Unique in both presentation and its identity, every Australian Chocolate Diamond comes with its very own ‘Diamond Story’ certificate. The certificate contains specific information about each individual diamond: its point of origin, original rough weight, Argyle lot number, colour and clarity.
The Australian Chocolate Diamond ‘Birth Certificate’ acts as a guarantee that the gem you are investing in is an authentic, homegrown Australian Argyle Diamond mined from the red earth of the Australian Kimberley Region Western Australia. Even then, only a few make it to the global marketplace deemed worthy
of becoming jewellery.
The single largest effect on the value of any diamond is rarity. The larger the diamond, the cleaner or the more unusual the colour, the brighter the colour value—all are elements that make for an expensive stone.
Natural Pink Diamonds are a good example. The fact that they are intrinsically rare is reflected in the price of the stone. Australian Chocolate Diamonds are no different: the rarer the colour, the larger or the cleaner the stone, the more expensive it will be. However, Australian Chocolate Diamonds, being a relatively new trend in the market, are still priced very competitively; at least for the time being, with an Australian Chocolate Diamond costing on average half that of an equivalent good quality white diamond.
Australian Chocolate Diamonds and Argyle Pink Diamonds are the only coloured diamonds whose hue and value does not result from impurities in the stone, rather the colour originates from a process known as ‘Plastic deformation and reformation’.
During plastic deformation heat and pressure severely alter the crystalline structure so that it completely loses the original parallel structure of white rough diamond and reforms into a freeform crystalline structure as it cools. Australian Chocolate Diamonds are colour graded against the Argyle Colour Grading Scale, ranging from C1 to C7, with C1 being the lightest stones and C7 the darkest. Most Australian Chocolate Diamonds grade within the C4 to C6 colour range.
Other important factors that affect the beauty of the stone include the following:
• The ‘cut’, which does not refer to the overall shape of the diamond but rather the quality of the cutting.
• The proportion, finish and symmetry of the external facets of the diamond.

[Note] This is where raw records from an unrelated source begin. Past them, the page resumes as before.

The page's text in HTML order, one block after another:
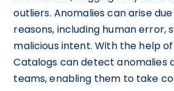
outliers. Anomalies can arise
reasons, including human error,
malicious intent. With the help
Catalogs can detect anomalies
teams, enabling them to take
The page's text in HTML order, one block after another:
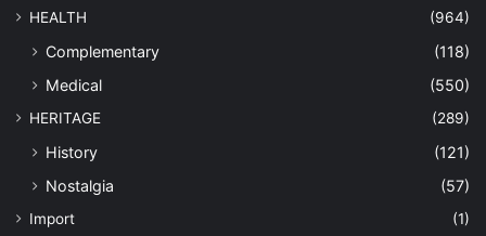
HEALTH (964)
Complementary
(118)
Medical
(550)
HERITAGE (289)
History
(121)
Nostalgia
(57)
Import
(1)
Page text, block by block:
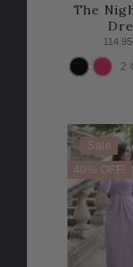
The
COLOR
2
Sale
40% OFF!
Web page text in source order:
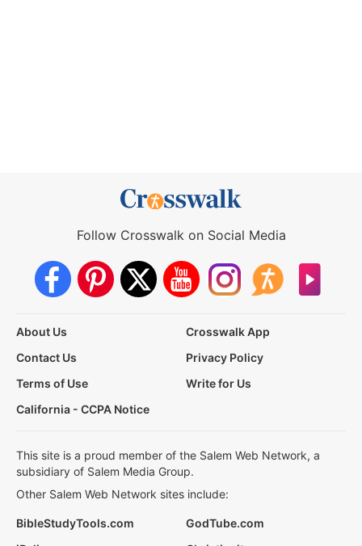
Follow Crosswalk on Social Media
About Us
Crosswalk App
Contact Us
Privacy Policy
Terms of Use
Write for Us
California - CCPA Notice
This site is a proud member of the Salem Web Network, a
subsidiary of Salem Media Group.
Other Salem Web Network sites include:
BibleStudyTools.com
GodTube.com
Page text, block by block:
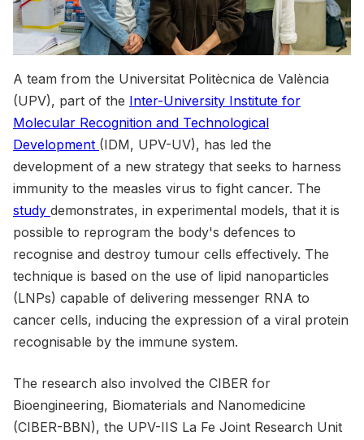
A team from the Universitat Politècnica de València
(UPV), part of the Inter-University Institute for
Molecular Recognition and Technological
Development (IDM, UPV-UV), has led the
development of a new strategy that seeks to harness
immunity to the measles virus to fight cancer. The
study demonstrates, in experimental models, that it is
possible to reprogram the body's defences to
recognise and destroy tumour cells effectively. The
technique is based on the use of lipid nanoparticles
(LNPs) capable of delivering messenger RNA to
cancer cells, inducing the expression of a viral protein
recognisable by the immune system.
The research also involved the CIBER for
Bioengineering, Biomaterials and Nanomedicine
(CIBER-BBN), the UPV-IIS La Fe Joint Research Unit
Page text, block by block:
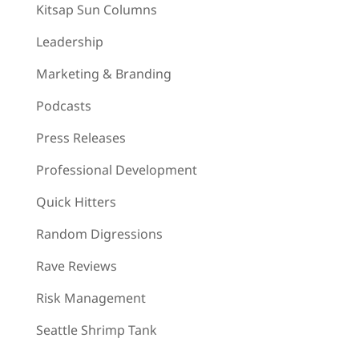
Kitsap Sun Columns
Leadership
Marketing & Branding
Podcasts
Press Releases
Professional Development
Quick Hitters
Random Digressions
Rave Reviews
Risk Management
Seattle Shrimp Tank
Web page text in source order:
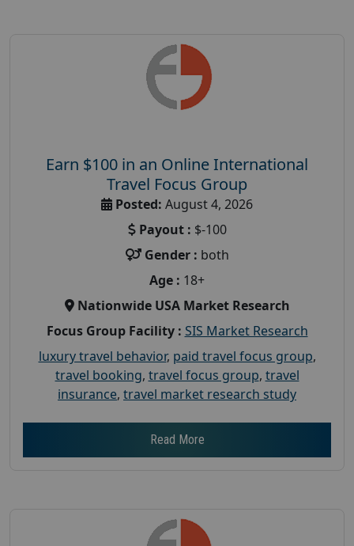
Earn $100 in an Online International
Travel Focus Group
Posted: August 4, 2026
Payout : $-100
Gender : both
Age : 18+
Nationwide USA Market Research
Focus Group Facility : SIS Market Research
luxury travel behavior, paid travel focus group,
travel booking, travel focus group, travel
insurance, travel market research study
Read More
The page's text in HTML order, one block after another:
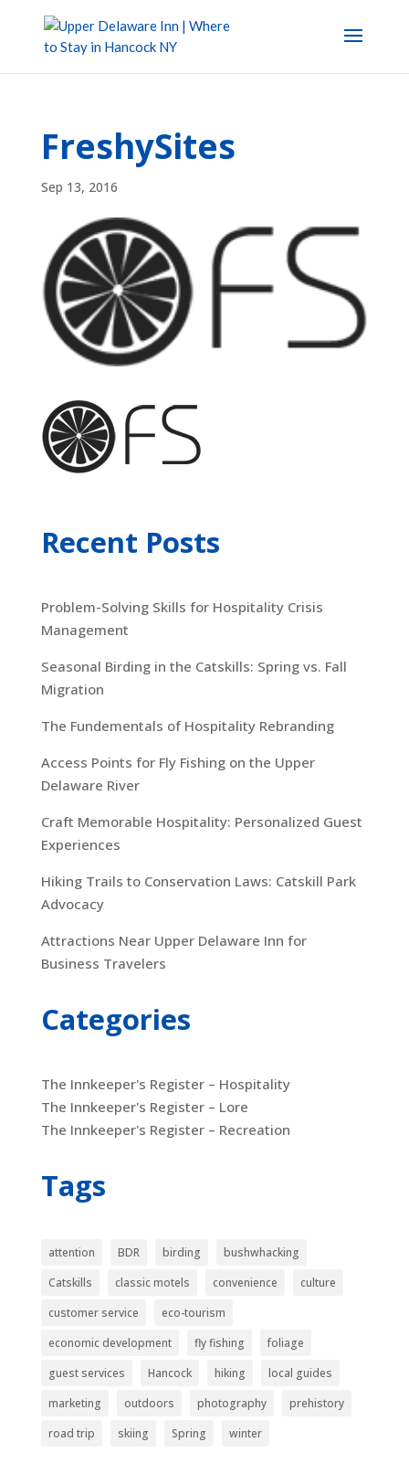
FreshySites
Sep 13, 2016
Recent Posts
Problem-Solving Skills for Hospitality Crisis
Management
Seasonal Birding in the Catskills: Spring vs. Fall
Migration
The Fundementals of Hospitality Rebranding
Access Points for Fly Fishing on the Upper
Delaware River
Craft Memorable Hospitality: Personalized Guest
Experiences
Hiking Trails to Conservation Laws: Catskill Park
Advocacy
Attractions Near Upper Delaware Inn for
Business Travelers
Categories
The Innkeeper's Register – Hospitality
The Innkeeper's Register – Lore
The Innkeeper's Register – Recreation
Tags
attention BDR birding
bushwhacking
Catskills
classic motels convenience
culture
customer service
eco-tourism
economic development
fly fishing
foliage
guest services
Hancock hiking
local guides
marketing
outdoors photography
prehistory
road trip
skiing Spring winter
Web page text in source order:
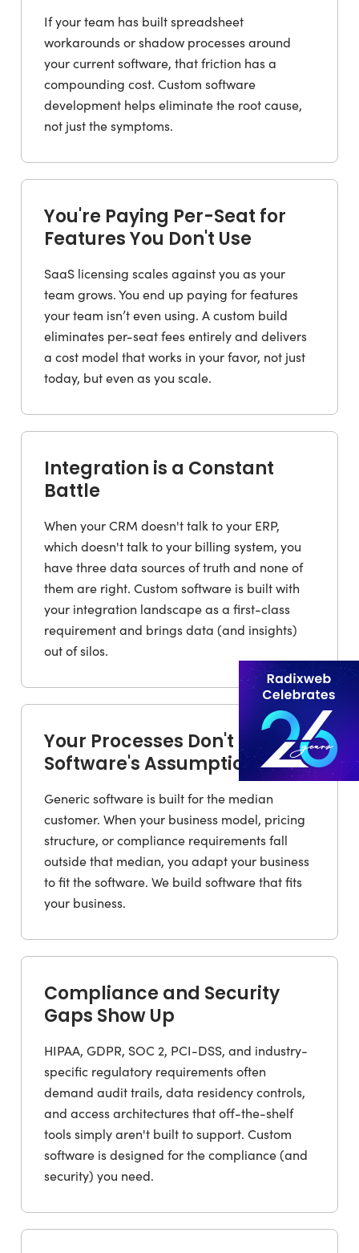
If your team has built spreadsheet
workarounds or shadow processes around
your current software, that friction has a
compounding cost. Custom software
development helps eliminate the root cause,
not just the symptoms.
You're Paying Per-Seat for
Features You Don't Use
SaaS licensing scales against you as your
team grows. You end up paying for features
your team isn’t even using. A custom build
eliminates per-seat fees entirely and delivers
a cost model that works in your favor, not just
today, but even as you scale.
Integration is a Constant
Battle
When your CRM doesn't talk to your ERP,
which doesn't talk to your billing system, you
have three data sources of truth and none of
them are right. Custom software is built with
your integration landscape as a first-class
requirement and brings data (and insights)
out of silos.
Your Processes Don't Fit the
Software's Assumptions
Generic software is built for the median
customer. When your business model, pricing
structure, or compliance requirements fall
outside that median, you adapt your business
to fit the software. We build software that fits
your business.
Compliance and Security
Gaps Show Up
HIPAA, GDPR, SOC 2, PCI-DSS, and industry-
specific regulatory requirements often
demand audit trails, data residency controls,
and access architectures that off-the-shelf
tools simply aren't built to support. Custom
software is designed for the compliance (and
security) you need.
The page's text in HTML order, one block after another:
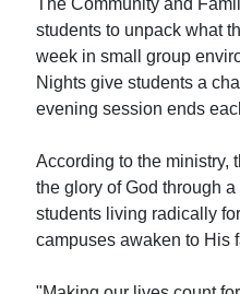
students to unpack what
week in small group
Nights give students a
evening session ends
According to the ministry,
the glory of God through
students living radically
campuses awaken to His
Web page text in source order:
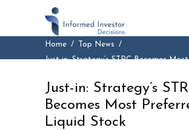
Home
Top News
Just-in: Strategy’s STRC Becomes
Just-in: Strategy’s
Becomes Most
Liquid Stock
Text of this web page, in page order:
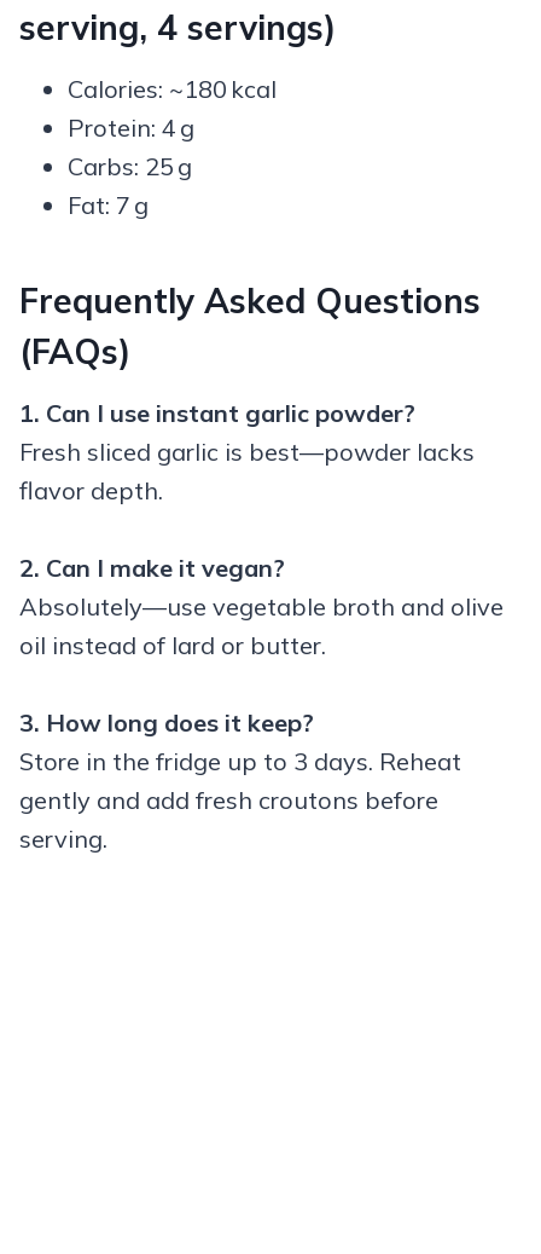
serving, 4 servings)
Calories: ~180 kcal
Protein: 4 g
Carbs: 25 g
Fat: 7 g
Frequently Asked Questions
(FAQs)
1. Can I use instant garlic powder?
Fresh sliced garlic is best—powder lacks
flavor depth.
2. Can I make it vegan?
Absolutely—use vegetable broth and olive
oil instead of lard or butter.
3. How long does it keep?
Store in the fridge up to 3 days. Reheat
gently and add fresh croutons before
serving.
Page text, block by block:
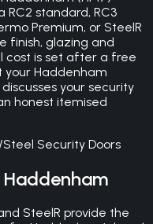
standard, RC3
Premium, or SteelR
finish, glazing and
cost is set after a free
your Haddenham
your security
honest itemised
/Steel Security Doors
SteelR provide the
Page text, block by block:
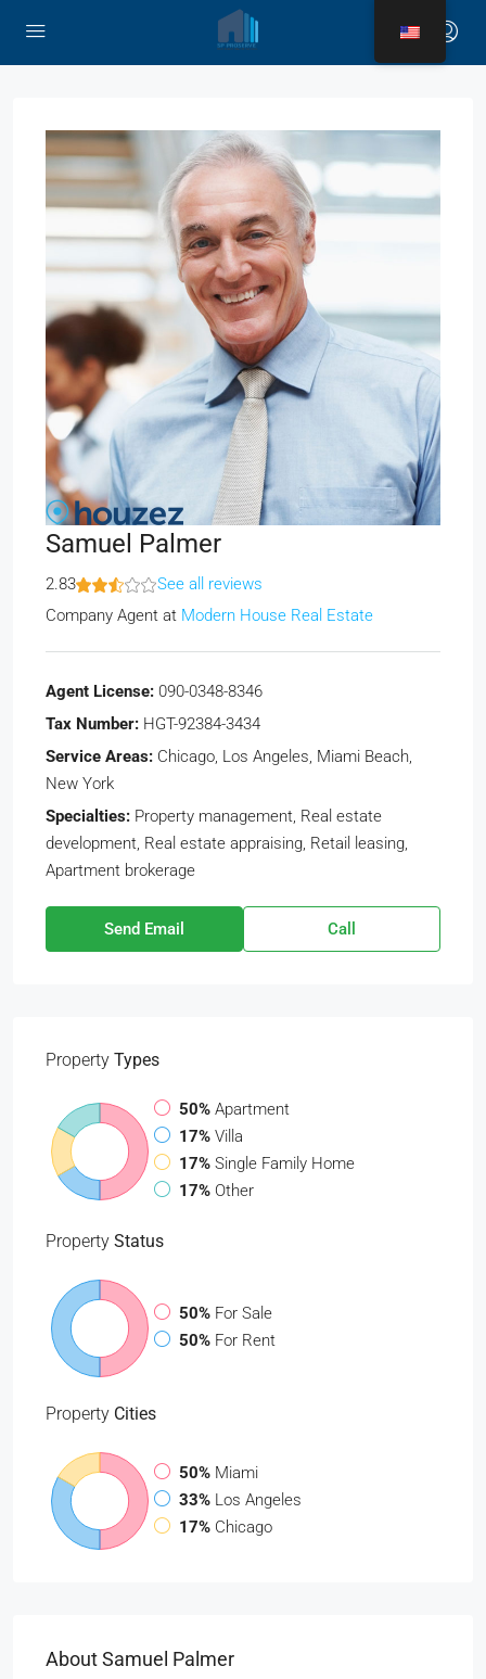
Samuel Palmer
2.83
See all reviews
Company Agent at Modern House Real Estate
Agent License: 090-0348-8346
Tax Number: HGT-92384-3434
Service Areas: Chicago, Los Angeles, Miami Beach,
New York
Specialties: Property management, Real estate
development, Real estate appraising, Retail leasing,
Apartment brokerage
Send Email Call
Property Types
50% Apartment
17% Villa
17% Single Family Home
17% Other
Property Status
50% For Sale
50% For Rent
Property Cities
50% Miami
33% Los Angeles
17% Chicago
About Samuel Palmer

These are qualities that create the fire and the brilliance innate to the stone. (A diamond may be flawless but if it is not well cut it will appear dull and lifeless.)
• Clarity is also important in that it refers to the amount and size of natural imperfections in the diamond. This may be internal (inclusions) or external (blemishes) and recognising the differences and how to bring them out is part of the stonecutter’s craft.
Few things in nature are absolutely perfect; the closer to perfection, the more desirable the diamond.